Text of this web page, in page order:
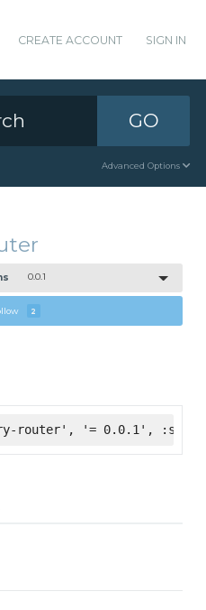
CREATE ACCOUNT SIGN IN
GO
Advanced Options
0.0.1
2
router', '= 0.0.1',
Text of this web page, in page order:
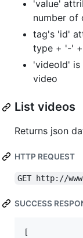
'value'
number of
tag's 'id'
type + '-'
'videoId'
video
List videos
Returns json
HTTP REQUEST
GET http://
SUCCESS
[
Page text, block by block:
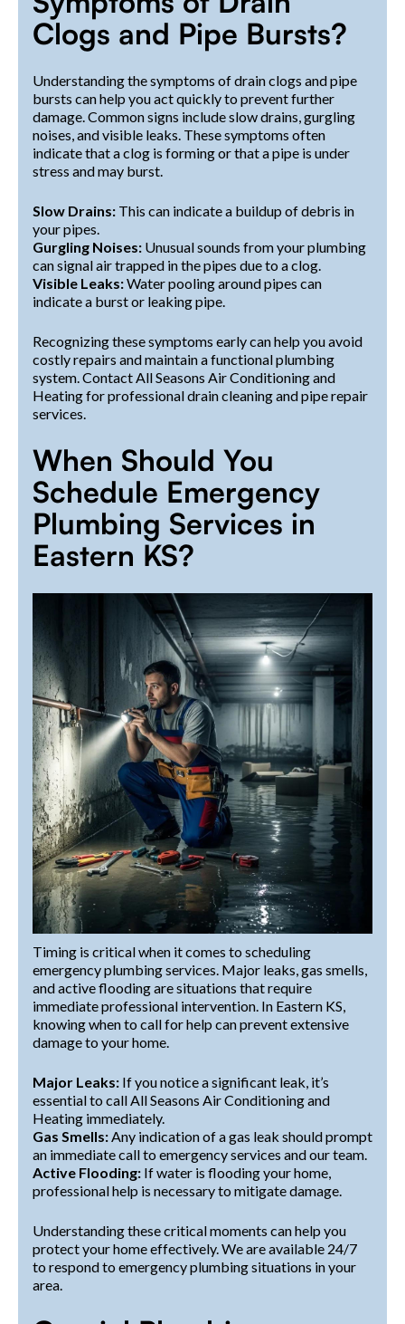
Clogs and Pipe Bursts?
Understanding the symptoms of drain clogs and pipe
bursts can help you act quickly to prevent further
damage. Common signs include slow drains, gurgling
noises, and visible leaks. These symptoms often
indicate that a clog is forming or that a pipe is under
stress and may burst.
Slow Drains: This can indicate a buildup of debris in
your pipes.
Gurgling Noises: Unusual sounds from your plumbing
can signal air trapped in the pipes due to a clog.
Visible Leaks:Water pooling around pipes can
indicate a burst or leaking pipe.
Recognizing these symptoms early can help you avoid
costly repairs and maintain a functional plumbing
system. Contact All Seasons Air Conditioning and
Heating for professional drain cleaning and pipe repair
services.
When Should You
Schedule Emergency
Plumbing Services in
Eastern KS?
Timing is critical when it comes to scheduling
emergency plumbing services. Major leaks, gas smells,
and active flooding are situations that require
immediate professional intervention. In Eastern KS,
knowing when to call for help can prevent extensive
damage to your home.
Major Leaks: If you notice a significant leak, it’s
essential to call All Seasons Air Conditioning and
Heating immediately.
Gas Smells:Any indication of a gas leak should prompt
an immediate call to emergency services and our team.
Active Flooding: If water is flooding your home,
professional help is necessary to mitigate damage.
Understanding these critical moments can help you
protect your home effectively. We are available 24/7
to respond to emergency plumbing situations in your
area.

▶ _WHAT TO PRODUCE_: Although the records hold pictures, the copy must not; give again exactly the lines from the one with "HTTP REQUEST" through the one with "Gas Smells:Any indication".

▶ _SOLUTION TO THE PROBLEM_:
HTTP REQUEST
GET http://
SUCCESS
[
Page text, block by block:
Clogs and Pipe Bursts?
Understanding the symptoms of drain clogs and pipe
bursts can help you act quickly to prevent further
damage. Common signs include slow drains, gurgling
noises, and visible leaks. These symptoms often
indicate that a clog is forming or that a pipe is under
stress and may burst.
Slow Drains: This can indicate a buildup of debris in
your pipes.
Gurgling Noises: Unusual sounds from your plumbing
can signal air trapped in the pipes due to a clog.
Visible Leaks:Water pooling around pipes can
indicate a burst or leaking pipe.
Recognizing these symptoms early can help you avoid
costly repairs and maintain a functional plumbing
system. Contact All Seasons Air Conditioning and
Heating for professional drain cleaning and pipe repair
services.
When Should You
Schedule Emergency
Plumbing Services in
Eastern KS?
Timing is critical when it comes to scheduling
emergency plumbing services. Major leaks, gas smells,
and active flooding are situations that require
immediate professional intervention. In Eastern KS,
knowing when to call for help can prevent extensive
damage to your home.
Major Leaks: If you notice a significant leak, it’s
essential to call All Seasons Air Conditioning and
Heating immediately.
Gas Smells:Any indication of a gas leak should prompt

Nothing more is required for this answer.